PRESS SECTION - The Arbuturian Seville November 2012
Seven Days in Andalucia
November 4, 2012 Article by Tom Leahy
I don’t know if there is a Spanish version of that well-worn phrase La France profonde, but if there is you could happily apply it to Andalucia. For here you will find all that is good and bad about modern Spain. There are the high-rise beachfront monstrosities of the Costa del Sol – a legacy of the building boom fuelled by the bankrupt banks. But there is also the beautiful white-washed hill towns of the interior; the pueblo blancos, the thrilling romance of Seville, the wild Atlantic coast of the Costa de la Luz, and the mountains of the Sierra Nevada. And then there is the food. Oh, the food. They might say it is better to travel hopefully than to arrive, but, reader, I travelled hopefully, I arrived and I ate my fill.
Just seven days isn’t enough to do justice to Andalucia’s numerous and undoubted charms, so priorities must be identified and incorporated into a suitable itinerary. For me, that meant splitting the little time I had into four days in Seville, followed by three in Vejer de la Frontera, a charming pueblo blanco, fifteen minutes drive from some of the nicest beaches on the Costa de la Luz.
Where to stay though? Ignoring what De La Soul might have had to say on the subject of magic numbers, travellers whose trips echo mine might be well advised to put their chips on lucky number seven instead. Why, I hear you ask? Well, in Seville I had the pleasure of staying at Casa Numero 7. A boutique hotel tucked away on the edge of the Barrio Santa Cruz, owned by an anglophile member of the Spanish aristocracy from nearby Jerez, one enviously-named Gonzalo del Río y González-Gordon. Meanwhile, in Vejer de la Frontera, I was lucky enough to bag one of the four rooms and two of the seven balconies at Siete Balcones (y un Patio), a beautifully artistic retreat nestled in the winding alleyways of this hilltop hideaway.
Seville is not the most obvious of places to find a hotel that has been designed as an homage to the English country house but, ignoring the blue skies, 35 degree heat and hum of the air-conditioning unit, you could confuse a stay at Casa Numero 7 with one at a smart friend’s pad somewhere in the Hampshire countryside.
Our comfortable room was decorated with patriotic prints (a bulldog putting the wind up three poodles, for one) and sketches of English country houses; the breakfast room was attended upon by a white-gloved waiter who served plates of eggs and bacon; and the sitting, or should I say ‘drawing’ room boasted crystal decanters of whisky, back copies of Country Life and pictures of Senor del Rio y González-Gordon meeting a variety of luminaries, including the Prince of Wales.
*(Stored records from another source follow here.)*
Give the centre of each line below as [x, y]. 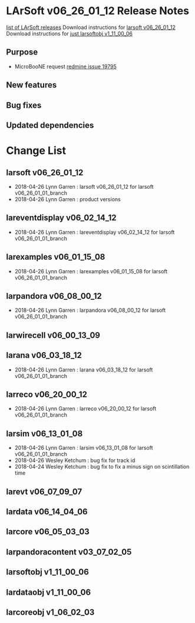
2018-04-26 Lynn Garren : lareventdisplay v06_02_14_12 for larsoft [95, 232]
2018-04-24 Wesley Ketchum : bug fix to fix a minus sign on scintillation [102, 467]
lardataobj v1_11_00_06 [49, 592]
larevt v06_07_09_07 [44, 491]
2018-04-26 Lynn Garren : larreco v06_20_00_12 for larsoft [85, 409]
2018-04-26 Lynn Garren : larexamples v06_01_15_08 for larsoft [91, 271]
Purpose [22, 52]
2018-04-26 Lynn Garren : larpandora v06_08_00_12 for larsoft [90, 310]
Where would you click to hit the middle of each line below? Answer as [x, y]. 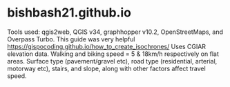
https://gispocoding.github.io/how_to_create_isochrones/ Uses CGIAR [106, 46]
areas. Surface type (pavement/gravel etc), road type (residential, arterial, [112, 61]
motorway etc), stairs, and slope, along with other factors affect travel [106, 68]
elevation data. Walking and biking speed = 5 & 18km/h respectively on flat [113, 54]
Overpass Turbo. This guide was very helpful [71, 39]
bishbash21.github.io [69, 13]
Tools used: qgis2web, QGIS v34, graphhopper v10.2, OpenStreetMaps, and [115, 32]
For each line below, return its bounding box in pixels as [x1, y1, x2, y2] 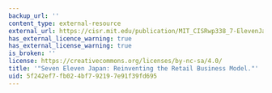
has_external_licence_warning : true [8, 34, 132, 43]
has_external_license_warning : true [8, 42, 132, 50]
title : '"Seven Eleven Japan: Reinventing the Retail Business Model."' [8, 65, 259, 73]
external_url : [8, 27, 57, 35]
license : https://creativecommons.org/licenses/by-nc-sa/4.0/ [8, 57, 223, 66]
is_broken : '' [8, 49, 57, 57]
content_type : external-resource [8, 19, 121, 27]
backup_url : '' [8, 11, 60, 20]

Casa Numero 7 is not a place for those who wish to be fawned over, but as a quietly comfortable, stylish and discreet base from which to explore Seville’s many attractions, it can’t really be bettered.
What of those attractions? The Cathedral, la Giralda and Alcazar are ‘must-sees’, the Alcazar especially so, but to my mind it is the food and drink which is Seville’s real trump card. Good tapas bars, great tapas bars and the odd crap tapas bar, they are all there to be tasted and explored. Clichéd perhaps, but it is here you find the ‘real’ Seville: old, young, local, tourist, all clamouring for food, drink and a good time.
Plates of jamon iberico de bellota and bowls of chilled salmorejo at Vineria San Telmo; tender pig’s cheeks and fresh, locally caught tuna from La Azotea; and glasses of crisp Manzanilla or Fino everywhere you go. My highlight though was the prenga at Bodeguita Romero: shredded roast pork, a smear of morcilla (Spanish black pudding) and a little bit of chopped chorizo all served in a small, crisp bread roll. Sounds modest, tasted anything but. Ideally you would consume it leaning nonchalantly against the bar, shooting the breeze with your friendly host – prenga in one hand, cold beer in the other.